Below Are Ten Ways You Can Make Money In Real Estate
  1. Duplexes, triplexes, and fourplexes. These are a natural progression from single-family houses. They offer a decent opportunity to finance your investments. As long as the building has less than four units, it's considered a residential property. Anything over five units is considered commercial and the lending rules change significantly.
  2. Small to medium apartment buildings. These are between 5 and 50 rental units. The advantage here is strong cash flow. It's a great way to make money in real estate.

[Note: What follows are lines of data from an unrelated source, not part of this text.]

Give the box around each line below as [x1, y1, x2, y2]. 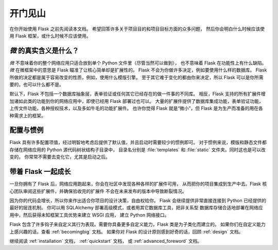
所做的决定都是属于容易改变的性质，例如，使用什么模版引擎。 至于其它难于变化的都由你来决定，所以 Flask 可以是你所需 [9, 74, 264, 80]
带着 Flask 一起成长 [9, 167, 72, 176]
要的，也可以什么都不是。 [9, 81, 64, 87]
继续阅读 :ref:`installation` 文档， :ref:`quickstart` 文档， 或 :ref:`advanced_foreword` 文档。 [9, 238, 202, 244]
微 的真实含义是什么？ [9, 46, 79, 55]
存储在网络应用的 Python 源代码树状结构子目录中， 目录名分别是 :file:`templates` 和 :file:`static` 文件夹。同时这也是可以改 [9, 147, 266, 153]
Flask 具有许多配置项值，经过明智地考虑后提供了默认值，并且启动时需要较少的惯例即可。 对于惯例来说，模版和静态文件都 [9, 139, 267, 146]
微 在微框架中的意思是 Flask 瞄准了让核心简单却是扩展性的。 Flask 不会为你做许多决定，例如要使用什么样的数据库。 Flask [9, 67, 267, 73]
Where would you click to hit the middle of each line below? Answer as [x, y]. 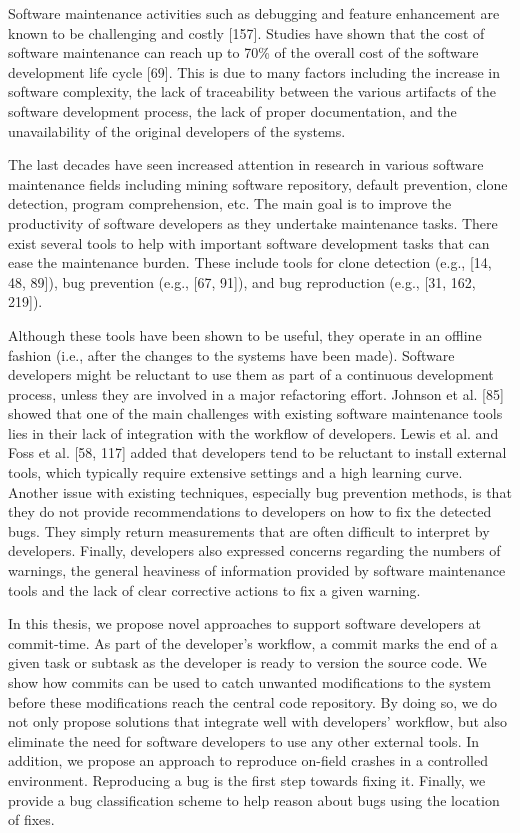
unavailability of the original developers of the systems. [177, 130]
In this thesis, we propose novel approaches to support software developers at [244, 623]
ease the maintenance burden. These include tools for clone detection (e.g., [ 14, [250, 262]
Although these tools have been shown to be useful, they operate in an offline [245, 334]
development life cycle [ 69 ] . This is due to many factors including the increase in [254, 71]
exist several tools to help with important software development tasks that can [249, 242]
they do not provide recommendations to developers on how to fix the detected [250, 511]
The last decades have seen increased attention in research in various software [246, 164]
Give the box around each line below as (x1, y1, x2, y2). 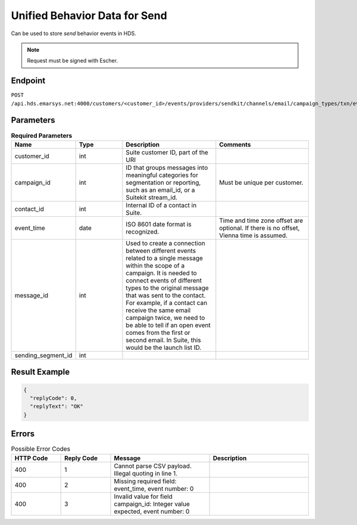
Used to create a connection (126, 239, 205, 247)
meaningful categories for (126, 170, 199, 179)
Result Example (11, 367, 70, 377)
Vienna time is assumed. (219, 231, 288, 240)
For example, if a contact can (126, 299, 208, 307)
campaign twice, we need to (126, 313, 205, 322)
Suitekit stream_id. (126, 193, 178, 201)
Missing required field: (114, 477, 177, 485)
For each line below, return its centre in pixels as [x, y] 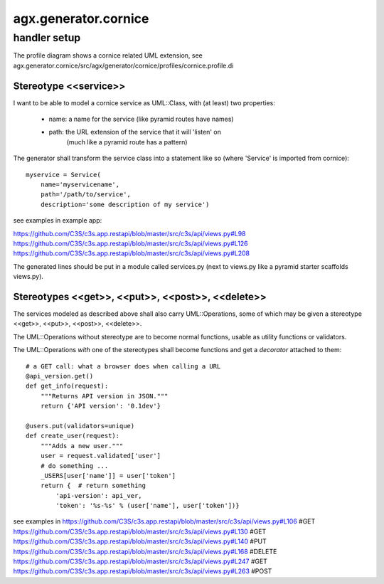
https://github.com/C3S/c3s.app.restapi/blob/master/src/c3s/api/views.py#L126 [130, 243]
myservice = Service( [63, 175]
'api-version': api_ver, [99, 495]
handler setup [47, 38]
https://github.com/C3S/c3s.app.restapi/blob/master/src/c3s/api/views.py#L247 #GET [140, 561]
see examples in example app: [58, 221]
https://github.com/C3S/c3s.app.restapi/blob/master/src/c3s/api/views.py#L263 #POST [143, 571]
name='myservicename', [80, 185]
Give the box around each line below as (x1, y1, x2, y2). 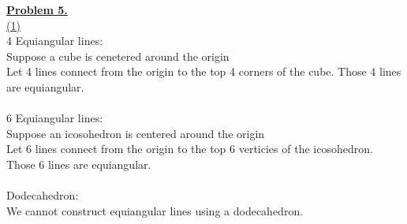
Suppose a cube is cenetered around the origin (6, 47, 230, 64)
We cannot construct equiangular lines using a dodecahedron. (6, 202, 304, 218)
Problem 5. (6, 2, 68, 17)
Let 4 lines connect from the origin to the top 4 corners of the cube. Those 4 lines (6, 63, 401, 80)
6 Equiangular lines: (6, 110, 103, 126)
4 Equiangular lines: (6, 32, 103, 49)
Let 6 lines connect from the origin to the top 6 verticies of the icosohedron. (6, 140, 373, 157)
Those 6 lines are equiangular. (6, 155, 151, 172)
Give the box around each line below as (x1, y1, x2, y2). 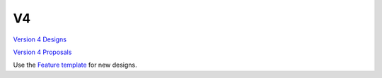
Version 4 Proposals (13, 48, 72, 56)
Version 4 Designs (13, 35, 67, 44)
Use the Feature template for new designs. (13, 60, 137, 70)
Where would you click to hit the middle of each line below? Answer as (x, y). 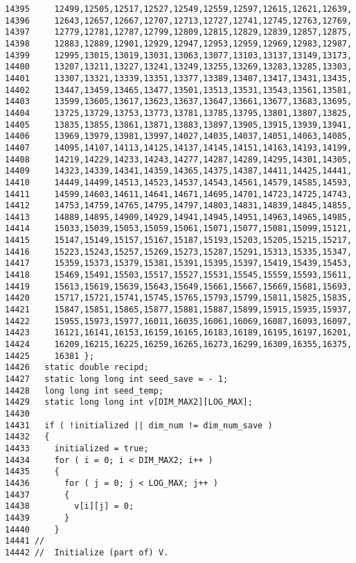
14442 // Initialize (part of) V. (87, 552)
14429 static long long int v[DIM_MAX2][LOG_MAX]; (129, 402)
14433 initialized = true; (77, 448)
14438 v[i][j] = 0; (70, 506)
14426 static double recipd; (77, 368)
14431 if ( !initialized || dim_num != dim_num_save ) (139, 425)
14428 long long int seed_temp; (84, 390)
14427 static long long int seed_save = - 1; (117, 379)
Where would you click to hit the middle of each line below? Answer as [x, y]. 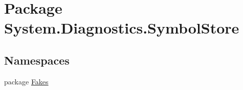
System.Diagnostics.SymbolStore [122, 28]
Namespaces [37, 60]
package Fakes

  3. Mobile home parks. These can be inexpensive to invest in and offer tremendous cash flow. You can buy individual units inside a park or buy the entire park. Of course, the entire park is much more expensive. However, beginning with individual units can start as low as $4,000 for an older unit.
  4. Recreational vehicle parks. Not only can this be a very good way to make money in real estate but it offers a laid-back lifestyle when you manage the property. Most of the people you are dealing with are on vacation or retired. They aren't getting stressed out over the small stuff.
Notes. Maybe you want to make money in real estate but you don't want to actually own or manage the properties. Today's tight lending market creates a great opportunity to be a lender that holds notes secured by real estate. A completely passive income.
Commercial Opportunities to Make Money in Real Estate
  1. Commercial real estate investing is more complicated but there is also more money to be made in every deal. You too can make money in real estate by investing in commercial properties.
  2. Motels and hotels. These are a great way to make money in real estate when they are located in tourist areas or where business people frequently travel.
  3. Small commercial properties. A good starting point to make money in real estate here are small strip malls and small office buildings. Your tenants will be long term.
  4. Industrial properties. These can be manufacturing sites, warehouses, or distribution centers. Typically, the tenant is responsible for most maintenance and repairs.
  5. NNN leases. These tend to be larger businesses and the tenant a large stable company that doesn't want to own the building for tax purposes. They lease for 30 years at a time and are fully responsible all expenses including insurance and property taxes.
  6. New commercial construction. This can be a highly profitable way to make money in real estate. However, it takes serious knowledge of the industry and strong financial backing. You need to be able to forecast what type of building will be needed a year or more from now, along with where to best build it. You're also going to have a lot of permitting issues and other governmental regulations. This one is not for the beginner or feint of heart.